In fact, our advocacy for civil rights and gender equality was considered the “hate speech” of the day back in the 1960s. Many of us risked expulsion from school or loss of jobs merely for speaking out. It wasn’t until the 1969 Supreme Court decision in Tinker v. Des Moines School District that high school and college students gained the right to free speech.
This explains why so many from the “free speech” generation of the 1960s viscerally recoil at Antifa’s Orwellian attempts to silence speech it opposes.
And therein lies Antifa’s second misconception.
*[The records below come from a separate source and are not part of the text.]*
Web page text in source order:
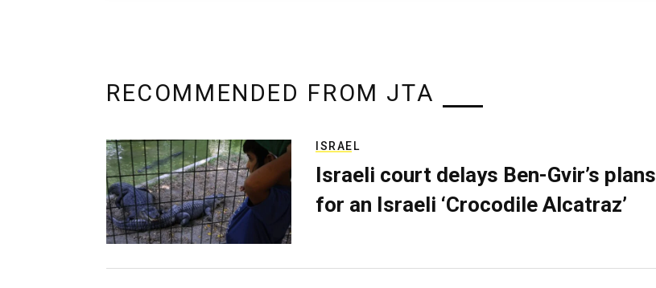
RECOMMENDED FROM JTA
ISRAEL
Israeli court delays Ben-Gvir’s plans
for an Israeli ‘Crocodile Alcatraz’
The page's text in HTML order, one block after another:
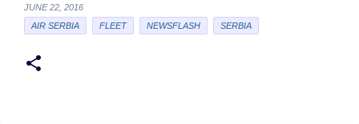
JUNE 22, 2016
AIR SERBIA
FLEET NEWSFLASH SERBIA

You cannot defeat racist speech by trying to silence it. That only generates sympathy for their right to free speech — even from those opposed to their views — because this right is central to our identity as Americans.
History shows you can only defeat racist ideology by engaging and exposing it. That’s how we gained victories against Jim Crow segregation and discrimination. We won the battle of ideas.
But Antifa doesn’t have the fortitude for that kind of patient and protracted work. They prefer to dress up in masks and shields and play act at “revolution.”
Throwing punches and tantrums won’t create positive social change. You’ve got to win the battle of ideas, and that is something Antifa is singularly unable to do.
David Kline is a Pulitzer-Prize-nominated journalist and author of two books from Harvard Business Press, including “Rembrandts in the Attic.”